PLOS ONE issues editor's note over controversial chronic fatigue research - tokenadult
http://retractionwatch.com/2015/12/16/plos-one-issues-editors-note-over-disputed-chronic-fatigue-research/
======
CFSThrowaway
Chronic fatigue syndrome research is already too mired in politics. It is
disappointing to see how poorly KCL has handled both the trial itself (post-
hoc protocol changes, perhaps to make conclusions more significant) and their
refusal to share data so others could verify their analysis.

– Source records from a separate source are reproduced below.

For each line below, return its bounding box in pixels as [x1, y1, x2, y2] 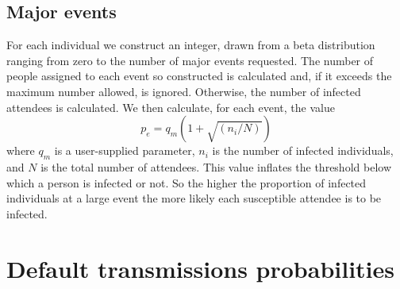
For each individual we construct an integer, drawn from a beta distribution [6, 37, 375, 53]
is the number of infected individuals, [212, 142, 394, 159]
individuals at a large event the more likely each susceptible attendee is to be [6, 190, 382, 206]
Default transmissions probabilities [6, 252, 394, 284]
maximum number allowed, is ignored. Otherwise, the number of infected [6, 83, 361, 99]
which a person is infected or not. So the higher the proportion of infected [6, 174, 367, 191]
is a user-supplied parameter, [54, 142, 195, 159]
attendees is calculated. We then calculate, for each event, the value [6, 98, 335, 115]
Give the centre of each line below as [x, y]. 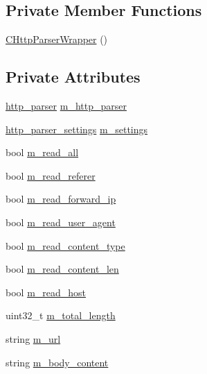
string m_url [33, 338]
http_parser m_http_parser [66, 105]
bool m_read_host [46, 292]
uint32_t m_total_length [61, 315]
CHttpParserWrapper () [57, 39]
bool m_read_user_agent [61, 222]
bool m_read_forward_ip [61, 199]
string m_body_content [57, 362]

It is also disappointing to watch how vigorously a vocal subset of CFS
researchers and sufferers oppose and attack any research that touches on the
possibility of psychiatric treatments possibly benefiting chronic fatigue
syndrome sufferers. KCL's poor behavior in refusing to release their data is
only fanning the flames here, but the vigorous objections to CFS research that
suggests cognitive behavior therapy (CBT) is beneficial goes back much further
than this study.

For some background, chronic fatigue syndrome has several different
definitions, but many patients end up with a CFS diagnosis by exclusion of
other therapies. This distorts the CFS community greatly, with many CFS
community members not actually meeting the criteria for CFS. The PACE trial is
a good example of this, with approximately 80% of the candidates excluded for
various reasons (although obviously not all 80% were excluded strictly for
failing to meet CFS criteria, but it's still significant).

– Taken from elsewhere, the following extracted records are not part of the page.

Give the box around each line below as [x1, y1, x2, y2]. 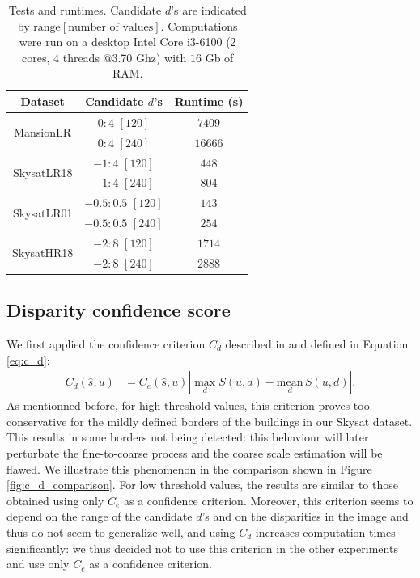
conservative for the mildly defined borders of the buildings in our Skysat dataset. [6, 412, 413, 429]
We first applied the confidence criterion [6, 335, 206, 352]
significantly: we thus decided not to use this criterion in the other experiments [6, 539, 398, 556]
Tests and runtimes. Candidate [8, 2, 162, 18]
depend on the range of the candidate [6, 508, 193, 525]
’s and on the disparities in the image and [202, 508, 409, 525]
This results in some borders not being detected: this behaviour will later [6, 428, 369, 445]
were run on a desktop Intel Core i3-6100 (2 [19, 33, 236, 50]

The problem is that many CFS sufferers, all of whom are suffering from very
real physical fatigue and other physical symptoms, are very resistant to any
suggestion that the disease has a psychiatric component or can be modified
through mental health strategies. This objection runs so deep that researchers
receive death threats for participating in studies exploring CBT for CFS, and
online CFS forums are filled with vitriolic hate for any suggestion that CBT
or other mental health strategies could possibly be effective. Meanwhile,
studies (beyond just this PACE trial) have shown CBT to be one of the most
effective options we have for CFS. It's not a cure, but it does seem to help
on average.

My point with this whole tangent is that chronic fatigue syndrome is so caught
up in politics and resistance to certain ideas that most researchers don't
even want to touch the topic any more. I certainly wouldn't want to research
something if advocating the current best treatment option would result in
death threats from sufferers. This is all very unfortunate, because instead of
progress we're left with situations like the PACE trial where both KCL and a
lot of the critical researchers are refusing to play nice with each other, and
instead we get nowhere. And of course, there is now even more reason for
researchers to not touch CFS research.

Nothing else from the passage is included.